The thing is, these “cultural norms” can backfire even on the white, heterosexual males who supposedly reap the benefits.
Case in point: my current boss is taking care of his 90 year old mother, who has just moved into hospice. He gave up his own home to move back into the house his parents owned to take care of her. All of his visits to his children and his girlfriend (not their mother, that marriage ended) are contingent on him finding someone else to care for his mom while he’s gone. It’s gotten to the point that, when necessary, he wipes mom’s ass when needed.
There is a doctor at one of the local hospitals who can not comprehend that it is the SON taking care of the old woman, and not one of his two sisters. Despite the fact he’s the one who lives with her, despite the clearly worded and executed medical power of attorney that gives him the legal authority to speak for her when she can not, this dingbat doctor always calls one of his sisters - both of whom live thousands of miles away - instead of the son. Always. No matter how many times he is corrected on this.
Why?
Because women do the caring and nurturing!
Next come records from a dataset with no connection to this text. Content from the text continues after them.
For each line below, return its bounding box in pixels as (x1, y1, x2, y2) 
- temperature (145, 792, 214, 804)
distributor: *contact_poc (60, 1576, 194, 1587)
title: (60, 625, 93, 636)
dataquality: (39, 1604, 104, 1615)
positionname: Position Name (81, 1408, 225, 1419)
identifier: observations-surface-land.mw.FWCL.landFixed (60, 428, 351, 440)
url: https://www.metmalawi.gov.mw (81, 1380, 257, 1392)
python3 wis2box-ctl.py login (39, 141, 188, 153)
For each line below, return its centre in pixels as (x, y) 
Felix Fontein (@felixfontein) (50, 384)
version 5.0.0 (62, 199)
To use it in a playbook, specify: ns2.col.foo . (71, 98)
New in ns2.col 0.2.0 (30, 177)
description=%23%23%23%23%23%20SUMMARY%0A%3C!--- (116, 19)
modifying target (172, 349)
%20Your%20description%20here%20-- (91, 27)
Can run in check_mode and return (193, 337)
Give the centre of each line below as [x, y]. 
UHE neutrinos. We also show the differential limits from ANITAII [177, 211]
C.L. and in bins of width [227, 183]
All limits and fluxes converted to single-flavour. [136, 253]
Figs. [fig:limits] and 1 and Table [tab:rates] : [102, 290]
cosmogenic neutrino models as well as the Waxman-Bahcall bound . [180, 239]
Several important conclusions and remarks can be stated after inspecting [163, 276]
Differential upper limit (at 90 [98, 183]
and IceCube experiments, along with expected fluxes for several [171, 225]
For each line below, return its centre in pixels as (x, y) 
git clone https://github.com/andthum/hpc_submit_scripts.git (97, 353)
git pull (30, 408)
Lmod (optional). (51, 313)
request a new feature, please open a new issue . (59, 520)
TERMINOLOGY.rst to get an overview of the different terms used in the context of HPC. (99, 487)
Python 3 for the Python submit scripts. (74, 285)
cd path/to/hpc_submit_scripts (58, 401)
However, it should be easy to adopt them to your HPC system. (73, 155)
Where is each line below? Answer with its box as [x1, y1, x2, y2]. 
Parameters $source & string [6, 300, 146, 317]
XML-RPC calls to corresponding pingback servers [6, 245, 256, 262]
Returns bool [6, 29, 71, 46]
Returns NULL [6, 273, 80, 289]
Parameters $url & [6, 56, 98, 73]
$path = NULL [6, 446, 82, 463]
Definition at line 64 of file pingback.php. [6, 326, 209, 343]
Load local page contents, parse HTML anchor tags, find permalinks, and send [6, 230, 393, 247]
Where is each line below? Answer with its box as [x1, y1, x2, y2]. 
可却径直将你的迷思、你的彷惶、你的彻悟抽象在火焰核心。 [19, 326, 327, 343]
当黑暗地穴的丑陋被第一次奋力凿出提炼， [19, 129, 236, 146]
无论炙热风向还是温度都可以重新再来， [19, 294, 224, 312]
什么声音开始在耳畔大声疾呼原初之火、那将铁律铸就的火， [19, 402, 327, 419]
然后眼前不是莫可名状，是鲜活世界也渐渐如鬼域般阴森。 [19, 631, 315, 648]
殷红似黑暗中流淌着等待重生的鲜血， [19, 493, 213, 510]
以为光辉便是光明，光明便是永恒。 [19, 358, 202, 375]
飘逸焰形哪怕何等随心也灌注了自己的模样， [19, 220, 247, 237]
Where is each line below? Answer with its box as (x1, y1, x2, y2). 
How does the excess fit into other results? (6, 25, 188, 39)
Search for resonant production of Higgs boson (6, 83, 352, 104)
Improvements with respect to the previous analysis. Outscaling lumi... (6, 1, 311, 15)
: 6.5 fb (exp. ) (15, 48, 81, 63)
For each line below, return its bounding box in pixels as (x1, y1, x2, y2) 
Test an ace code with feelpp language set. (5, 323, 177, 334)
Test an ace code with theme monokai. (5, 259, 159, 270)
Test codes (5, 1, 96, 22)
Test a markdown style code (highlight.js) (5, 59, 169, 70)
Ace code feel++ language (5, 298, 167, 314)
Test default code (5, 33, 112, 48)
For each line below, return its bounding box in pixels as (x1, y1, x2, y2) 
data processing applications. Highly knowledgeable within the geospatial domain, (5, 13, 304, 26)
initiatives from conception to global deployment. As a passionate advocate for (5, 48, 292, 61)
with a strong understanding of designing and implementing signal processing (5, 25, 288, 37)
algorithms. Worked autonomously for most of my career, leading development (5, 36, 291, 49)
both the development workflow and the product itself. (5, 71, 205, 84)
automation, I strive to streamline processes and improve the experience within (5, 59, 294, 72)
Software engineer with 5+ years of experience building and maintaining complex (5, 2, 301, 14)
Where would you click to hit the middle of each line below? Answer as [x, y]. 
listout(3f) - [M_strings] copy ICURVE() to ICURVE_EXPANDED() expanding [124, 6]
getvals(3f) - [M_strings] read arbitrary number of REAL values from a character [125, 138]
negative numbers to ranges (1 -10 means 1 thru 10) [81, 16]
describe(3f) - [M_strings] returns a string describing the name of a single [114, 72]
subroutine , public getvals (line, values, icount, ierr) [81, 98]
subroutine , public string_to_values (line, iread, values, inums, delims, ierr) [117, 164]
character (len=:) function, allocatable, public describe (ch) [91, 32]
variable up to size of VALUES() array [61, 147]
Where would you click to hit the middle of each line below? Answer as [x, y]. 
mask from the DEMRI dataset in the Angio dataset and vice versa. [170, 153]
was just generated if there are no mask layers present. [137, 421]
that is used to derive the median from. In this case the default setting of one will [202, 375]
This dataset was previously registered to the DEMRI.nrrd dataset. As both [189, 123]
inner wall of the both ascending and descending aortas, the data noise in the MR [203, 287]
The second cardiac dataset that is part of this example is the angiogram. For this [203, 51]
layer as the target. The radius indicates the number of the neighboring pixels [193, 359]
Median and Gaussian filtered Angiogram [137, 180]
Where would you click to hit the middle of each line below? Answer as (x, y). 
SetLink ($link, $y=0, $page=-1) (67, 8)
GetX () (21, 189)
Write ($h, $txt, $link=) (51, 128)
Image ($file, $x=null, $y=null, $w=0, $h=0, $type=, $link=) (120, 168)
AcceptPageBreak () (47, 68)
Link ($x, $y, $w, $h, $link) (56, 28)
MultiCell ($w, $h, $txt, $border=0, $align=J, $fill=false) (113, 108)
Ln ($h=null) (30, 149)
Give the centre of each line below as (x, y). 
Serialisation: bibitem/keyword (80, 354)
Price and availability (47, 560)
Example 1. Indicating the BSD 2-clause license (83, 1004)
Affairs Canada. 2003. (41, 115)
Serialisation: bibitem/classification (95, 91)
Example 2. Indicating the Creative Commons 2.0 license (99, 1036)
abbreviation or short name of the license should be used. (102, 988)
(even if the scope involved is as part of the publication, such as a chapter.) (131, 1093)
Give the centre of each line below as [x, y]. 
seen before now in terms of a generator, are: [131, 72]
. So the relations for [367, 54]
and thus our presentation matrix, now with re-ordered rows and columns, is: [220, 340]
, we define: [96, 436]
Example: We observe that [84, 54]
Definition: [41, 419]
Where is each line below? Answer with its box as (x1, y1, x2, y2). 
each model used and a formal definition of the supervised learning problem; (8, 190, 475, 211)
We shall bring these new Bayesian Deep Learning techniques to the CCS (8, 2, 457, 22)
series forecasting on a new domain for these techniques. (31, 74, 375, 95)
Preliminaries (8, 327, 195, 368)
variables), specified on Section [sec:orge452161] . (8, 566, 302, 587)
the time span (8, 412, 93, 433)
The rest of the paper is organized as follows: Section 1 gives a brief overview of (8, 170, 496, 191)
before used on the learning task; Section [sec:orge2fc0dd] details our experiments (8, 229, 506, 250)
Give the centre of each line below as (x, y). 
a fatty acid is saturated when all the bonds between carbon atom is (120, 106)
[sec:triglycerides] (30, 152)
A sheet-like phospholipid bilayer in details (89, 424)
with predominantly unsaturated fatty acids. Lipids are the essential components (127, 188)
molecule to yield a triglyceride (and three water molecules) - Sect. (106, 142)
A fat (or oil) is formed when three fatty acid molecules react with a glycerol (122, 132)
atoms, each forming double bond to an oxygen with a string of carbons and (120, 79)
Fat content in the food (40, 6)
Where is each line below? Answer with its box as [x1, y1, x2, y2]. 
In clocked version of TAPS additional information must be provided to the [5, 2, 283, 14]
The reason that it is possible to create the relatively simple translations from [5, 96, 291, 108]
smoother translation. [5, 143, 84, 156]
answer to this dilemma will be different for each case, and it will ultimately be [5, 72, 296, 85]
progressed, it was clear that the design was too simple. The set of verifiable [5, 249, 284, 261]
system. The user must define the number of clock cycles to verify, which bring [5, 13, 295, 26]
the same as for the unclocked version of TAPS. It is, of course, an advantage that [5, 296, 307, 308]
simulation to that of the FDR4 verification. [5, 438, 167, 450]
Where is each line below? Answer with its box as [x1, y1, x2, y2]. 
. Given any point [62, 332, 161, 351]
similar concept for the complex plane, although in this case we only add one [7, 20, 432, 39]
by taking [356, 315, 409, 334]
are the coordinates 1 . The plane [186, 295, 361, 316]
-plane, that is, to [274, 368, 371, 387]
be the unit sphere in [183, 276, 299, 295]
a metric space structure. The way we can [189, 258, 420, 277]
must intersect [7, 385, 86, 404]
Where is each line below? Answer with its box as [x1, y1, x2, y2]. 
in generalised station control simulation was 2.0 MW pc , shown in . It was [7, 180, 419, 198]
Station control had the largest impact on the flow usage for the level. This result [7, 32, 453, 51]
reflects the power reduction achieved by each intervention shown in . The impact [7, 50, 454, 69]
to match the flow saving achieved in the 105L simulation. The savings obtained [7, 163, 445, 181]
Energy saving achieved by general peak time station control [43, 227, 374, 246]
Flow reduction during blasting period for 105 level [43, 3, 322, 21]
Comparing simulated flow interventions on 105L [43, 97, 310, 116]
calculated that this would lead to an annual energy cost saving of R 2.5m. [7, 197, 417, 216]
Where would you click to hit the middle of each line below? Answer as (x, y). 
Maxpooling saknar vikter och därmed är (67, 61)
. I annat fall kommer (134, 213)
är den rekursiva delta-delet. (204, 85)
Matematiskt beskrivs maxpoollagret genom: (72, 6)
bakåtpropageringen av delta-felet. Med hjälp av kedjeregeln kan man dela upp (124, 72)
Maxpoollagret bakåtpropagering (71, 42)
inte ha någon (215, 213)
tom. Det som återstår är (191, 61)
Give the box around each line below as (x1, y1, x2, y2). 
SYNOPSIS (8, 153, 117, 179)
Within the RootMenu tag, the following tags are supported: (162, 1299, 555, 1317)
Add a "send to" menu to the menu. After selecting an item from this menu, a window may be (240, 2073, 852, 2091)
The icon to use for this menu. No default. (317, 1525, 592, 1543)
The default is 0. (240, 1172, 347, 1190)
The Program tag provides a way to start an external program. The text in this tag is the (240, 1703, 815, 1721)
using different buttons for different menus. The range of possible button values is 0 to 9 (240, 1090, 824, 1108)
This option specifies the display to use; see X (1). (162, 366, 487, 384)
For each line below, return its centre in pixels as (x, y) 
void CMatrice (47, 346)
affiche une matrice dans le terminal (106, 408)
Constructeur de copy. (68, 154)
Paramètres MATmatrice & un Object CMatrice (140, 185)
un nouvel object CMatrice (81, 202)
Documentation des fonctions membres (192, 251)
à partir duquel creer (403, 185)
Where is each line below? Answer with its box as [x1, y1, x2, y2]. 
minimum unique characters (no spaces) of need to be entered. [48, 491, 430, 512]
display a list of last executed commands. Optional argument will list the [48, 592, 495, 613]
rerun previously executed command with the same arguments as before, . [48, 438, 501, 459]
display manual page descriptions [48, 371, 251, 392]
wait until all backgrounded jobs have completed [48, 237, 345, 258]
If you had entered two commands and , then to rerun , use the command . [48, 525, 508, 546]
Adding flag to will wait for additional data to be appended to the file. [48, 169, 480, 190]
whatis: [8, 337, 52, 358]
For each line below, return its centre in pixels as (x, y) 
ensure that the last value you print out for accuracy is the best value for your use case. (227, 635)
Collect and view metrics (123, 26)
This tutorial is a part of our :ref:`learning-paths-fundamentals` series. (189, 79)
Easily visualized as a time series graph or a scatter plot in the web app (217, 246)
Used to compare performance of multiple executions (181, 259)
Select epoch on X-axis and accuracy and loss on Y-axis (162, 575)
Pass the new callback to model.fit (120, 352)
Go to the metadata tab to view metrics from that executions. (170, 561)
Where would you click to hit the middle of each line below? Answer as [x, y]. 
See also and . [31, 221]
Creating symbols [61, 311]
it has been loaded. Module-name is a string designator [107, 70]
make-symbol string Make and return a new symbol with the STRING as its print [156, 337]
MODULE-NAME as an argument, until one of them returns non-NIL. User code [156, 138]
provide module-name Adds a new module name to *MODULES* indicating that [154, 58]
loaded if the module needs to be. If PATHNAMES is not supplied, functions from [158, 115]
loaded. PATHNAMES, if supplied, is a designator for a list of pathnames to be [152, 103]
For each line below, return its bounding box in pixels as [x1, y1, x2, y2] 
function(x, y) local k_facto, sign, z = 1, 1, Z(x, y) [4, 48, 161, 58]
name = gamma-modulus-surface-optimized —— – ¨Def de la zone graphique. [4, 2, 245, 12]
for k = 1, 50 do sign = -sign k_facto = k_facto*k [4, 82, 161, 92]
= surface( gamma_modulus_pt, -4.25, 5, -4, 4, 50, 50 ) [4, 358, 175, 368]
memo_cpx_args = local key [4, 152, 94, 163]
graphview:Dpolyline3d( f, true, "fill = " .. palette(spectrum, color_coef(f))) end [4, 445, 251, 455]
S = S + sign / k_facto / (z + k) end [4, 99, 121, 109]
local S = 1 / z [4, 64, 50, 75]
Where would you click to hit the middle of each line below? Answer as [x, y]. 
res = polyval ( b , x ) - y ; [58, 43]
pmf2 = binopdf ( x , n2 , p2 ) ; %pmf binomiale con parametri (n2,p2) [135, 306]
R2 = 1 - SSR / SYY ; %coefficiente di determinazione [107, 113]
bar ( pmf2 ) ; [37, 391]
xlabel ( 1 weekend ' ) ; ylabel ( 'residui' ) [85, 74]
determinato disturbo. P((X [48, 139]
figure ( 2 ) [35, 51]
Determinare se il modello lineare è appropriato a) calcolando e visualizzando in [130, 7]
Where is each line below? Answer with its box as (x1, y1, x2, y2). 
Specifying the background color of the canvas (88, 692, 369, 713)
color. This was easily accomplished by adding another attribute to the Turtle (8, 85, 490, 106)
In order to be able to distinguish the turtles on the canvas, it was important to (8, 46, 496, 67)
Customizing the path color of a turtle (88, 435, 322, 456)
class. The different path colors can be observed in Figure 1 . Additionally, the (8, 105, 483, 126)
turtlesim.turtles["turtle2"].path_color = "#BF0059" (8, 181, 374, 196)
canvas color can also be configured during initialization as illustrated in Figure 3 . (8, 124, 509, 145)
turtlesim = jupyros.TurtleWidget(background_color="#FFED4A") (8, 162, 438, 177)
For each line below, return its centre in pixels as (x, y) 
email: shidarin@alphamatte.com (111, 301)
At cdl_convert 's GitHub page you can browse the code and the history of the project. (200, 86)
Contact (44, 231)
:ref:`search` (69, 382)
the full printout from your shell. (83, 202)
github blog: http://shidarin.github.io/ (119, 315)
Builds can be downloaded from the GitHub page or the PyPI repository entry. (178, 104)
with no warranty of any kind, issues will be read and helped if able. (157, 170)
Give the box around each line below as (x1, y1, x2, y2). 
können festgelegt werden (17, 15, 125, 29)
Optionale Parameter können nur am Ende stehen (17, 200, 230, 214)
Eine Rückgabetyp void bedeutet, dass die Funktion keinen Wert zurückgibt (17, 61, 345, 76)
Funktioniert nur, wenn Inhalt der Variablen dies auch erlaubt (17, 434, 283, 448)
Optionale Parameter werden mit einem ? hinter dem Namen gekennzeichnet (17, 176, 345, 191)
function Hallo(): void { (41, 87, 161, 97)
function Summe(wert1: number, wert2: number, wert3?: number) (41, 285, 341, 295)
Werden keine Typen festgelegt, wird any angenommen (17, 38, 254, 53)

Fortunately, it is one doctor and the rest of the medical staff there understand that the son is the one to go to about the old lady. Still, it’s an example of how these cultural norms can be a problem. It also shows that it’s not just a matter of more women just happening to choose to be the caring folks, it shows there is a definite pressure not only for women to “nurture” but also factors that discourage men from filling that role. In a truly egalitarian society this problem shouldn’t come up.
(This is not the boss’s first time with this - after he divorced his wife he got full time custody of their three kids. He can give you an earful about being a single father a generation ago.)
I think John also misunderstood what I was saying. The pressure that women in power experience isn’t always external. Sometimes it’s internal. It’s driven by the feeling that everyone is scrutizining you, waiting for you to fail. Or waiting for you to act like a “woman”. My boss had the same fear, except that it was about his blackness.
Just to clarify, I’m not implying nor do I believe that John treats women differently.
I’m saying that, in my experience here, that sexism ranges from almost non-existent to very prevalent. I also agree with other posters that sexism is a societal problem that both women and men display (mostly unconsciously I hope).
I find that women who choose not to be occupationally ambitious and prefer other things, like child-rearing, are shamed by society. I’d like to see real equality- of choice. Some women (and men) don’t want to be CEOs, and prefer to do things like have families and not miss all their kid’s games and concerts and things in order to impress some suits.
Or, if we’re looking for the winner of a victim contest, we might ask who is more likely to end up homeless, or in prison, or so overcome by mental suffering that they commit suicide. All of those populations are much, much larger than CEOs, and they all skew male.
Not that it’s their fault, of course; men are more likely to end up in jail because of the unfair gender roles forced upon them, not because of their choices.
Not sure if you’re sarcastic or not. Sexism hurts everybody, not just women. Reducing the impact of gender roles, so that people aren’t pushed into patterns that don’t fit their personality and talents, would be better for us all.
There are some obvious differences between the issues you mention (going to jail is much worse than not being able to get the career you want, for one), but there are some similarities as well: When you look at the fate of an individual, it’s easy to chalk it up to bad choices, perhaps with some aspect of bad luck which could have happened to anyone. But when you look at the overall pattern, it becomes obvious that there’s something going on that results in different demographics having very different odds in all kinds of situations. And if we truly want everbody to have a decent shot at life, liberty, and pursuit of happiness, we need to look at the mechanisms that affect demographics unfairly, and see what we can do about them.
It might be tempting to dismiss all these problems by saying “take responsibility for yourself”, but it’s a very irresponsible way of viewing a society.